Listening to a Homeboy Sandman verse makes Rap songwriting fun again. The Ski Beatz-produced, “Yeah, But I Can Rhyme Though”, from his The Good Sun album releasing tomorrow on Fat Beats/High Water Music serves as an example. The DXnext alum’s delivery is a circus of flow, cadence, content and character. HBS’ third official release and first label-backed project calls to mind the versatility and range of albums such as Mos Def’s Black On Both Sides and J-Live‘s The Best Part. In a year filled with Recession rap and darker subject matters, this release is unique simply for sounding happy.
Earlier this month, HipHopDX asked Homeboy Sandman about his writing methods, particularly when the tempo of his flow appears to have the acceleration of a Japanese sports car. “When it comes to editing, I do a lot of outlining in my head,” answered the Queens emcee. “By the time the pen hits the paper, once I write something down, it’s very seldom I go back and cross it out. It’s because I think things through at length before anything hits the pad. Before I start writing, I’m thinking about technical stuff, like what the tempo is going to be. I always say I start with the melody first. So is this going to be something where a rhyme is really intricate, where I’m going to have line after line with seven out of 10 words rhyming with the next seven out of 10 words in the next line? Or is it going to be something with just the end of the bars rhyme, something that’s not going to be as dense.”
The subject matter often dictates the techicality, he said. “You know it all depends on what the song calls for, it all depends on the feel of the song and the vibe of the song. Me, myself, I feel one of my strengths lies in my versatility. As a fan, I love listening to [The Roots‘] Illadelph Halflife, 15 years later, and discovering something that I didn’t [notice] before. I really love records that are dense, [the ones] you have to kind of pick apart.

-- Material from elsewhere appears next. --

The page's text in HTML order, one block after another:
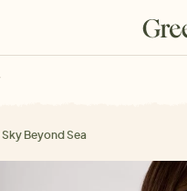
poukazy
Beyond Sea
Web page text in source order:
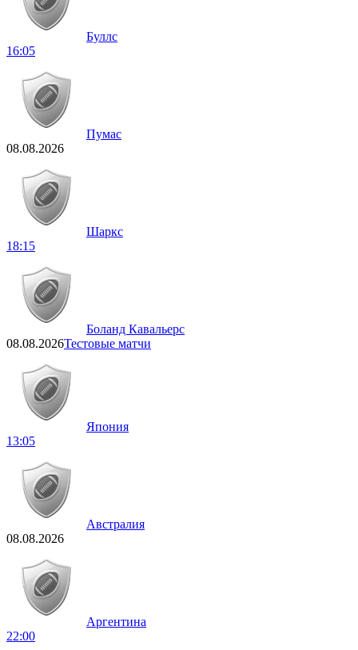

On my album, [the song] ‘Calm Tornado,’ it’s really really dense, and I love albums like that for people like me, who maybe want to write it out, or read the lyrics to see where is he hiding, what is he saying in this, you know I love stuff like that that you really have to breakdown.”
With such an in-depth approach to songwriting, Boy Sand was asked if his notebooks are filled with scribbles and crossed-out bars. “Most of my editing is pre-editing. I have a lot of confidence that I can do whatever it is that I decide to do with a verse.”
AD LOADING...
Besides flow, subject-matter is an important part of Homeboy Sandman’s music. The Good Sun features songs that tackle homelessness (“Angels With Dirty Faces”) to environmental and health concerns (“Strange Planet”). In a culture that loves topicality, whether it was Big Daddy Kane‘s “Erase Racism” verse that responded to Yusef Hawkins’ 1989 murder in Brooklyn, to Chuck D’s “By The Time I Get To Arizona” outcry over Martin Luther King, Jr. Day, HBS was asked why he thinks more emcees aren’t tackling these issues in today’s Rap world. “Right now, one of the big problems is that somehow we’ve been convinced that there’s certain things that people want to hear,” he said, elaborating, “that we can’t deal with certain subject matter, that we can’t rap about certain things. The reasons why I’m dealing with different topics of health or of education [is that] I’ve always said, that diversity of content is key. That’s why I love to have a song about people making mean faces (‘Mean Mug’), love to take content that hasn’t been covered before”
“Mean Mug,” produced by Ben Grymm, looks at the culture of people not willing to smile, and without being preachy, Homeboy Sandman looks at the simple effects on day-to-day life because of this.
The University of Pennsylvania graduate, who said that he and classmate, Double-O from Kidz In The Hall briefly worked together, added that emcees feel limited. However, those limitations are self-imposed. “When you talk to people about Hip Hop records, people are acting like there’s only five or six things you can rap about. You can only rap about money – even if you’re not rapping about money and crime, you rapping about how you don’t rap about money and crime. People are nervous, they are nervous, like nobody’s going to listen to them if they do a record about subject matter. People are scared to rap about things that haven’t been rapped about before. It makes us as a culture very… one-dimensional.”